I have a theory that LLMs will be able to think in code soon, i.e. execute code either as part of CoT or from the emergence of ‘neural pathways’ which work like strictly logical program execution.

So I reckon it won’t be long before you could throw such a file at an LLM and it’ll infer what it is and verify it all.

Anyway, the point of all this is to design a portable, verifiable data format which is familiar to non-web3 developers.

Apps that create or hold sensitive records or rich events can break the record into pieces and put them into leaves of a Merkle tree, attest the root hash, then allow their users to create a select-reveal proof.

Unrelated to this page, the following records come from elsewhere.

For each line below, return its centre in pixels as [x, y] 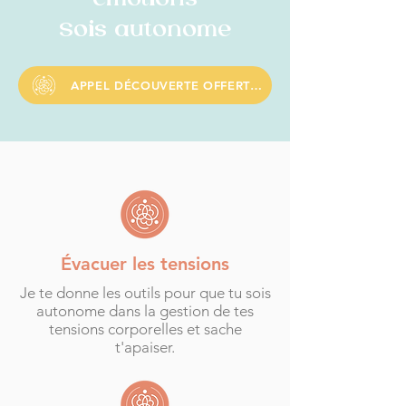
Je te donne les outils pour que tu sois [145, 293]
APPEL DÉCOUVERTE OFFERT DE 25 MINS [256, 85]
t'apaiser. [145, 347]
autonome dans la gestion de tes [145, 311]
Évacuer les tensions [145, 264]
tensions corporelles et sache [145, 329]
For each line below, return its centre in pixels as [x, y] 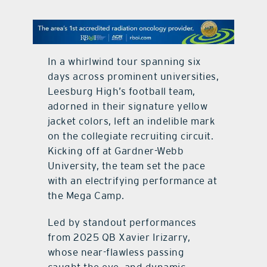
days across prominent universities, [133, 77]
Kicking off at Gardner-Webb [116, 151]
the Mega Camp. [86, 196]
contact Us [133, 25]
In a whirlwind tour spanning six [124, 62]
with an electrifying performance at [132, 181]
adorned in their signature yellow [128, 106]
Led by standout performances [122, 223]
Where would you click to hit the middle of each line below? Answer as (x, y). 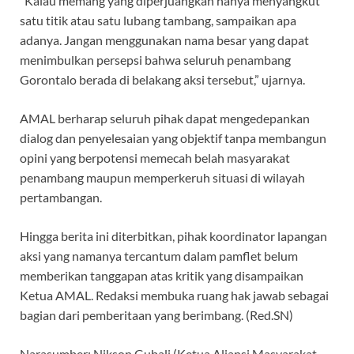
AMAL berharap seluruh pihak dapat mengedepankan (165, 119)
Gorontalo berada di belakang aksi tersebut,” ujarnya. (162, 80)
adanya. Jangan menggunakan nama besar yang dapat (164, 40)
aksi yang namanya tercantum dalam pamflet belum (159, 256)
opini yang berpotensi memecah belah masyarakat (155, 158)
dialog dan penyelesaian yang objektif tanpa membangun (173, 138)
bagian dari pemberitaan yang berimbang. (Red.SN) (156, 315)
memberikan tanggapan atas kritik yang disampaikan (162, 276)

The proof could be a downloadable/uploadable JSON file, or a URL to the JSON.

luke · June 11, 2025, 3:31pm

Am looking into a design for the inner envelope with a nonce sibling to the timestamp.

Also considering if/how a proof could be delegated to some other actor to present, like a bot.

Note that by using the JWS design, it is simple to make a JWT to present in a header. So you have a select-reveal verifiable data exchange format in a web token. I’ll need to check and make sure I ain’t breaking any JWT rules with my payload.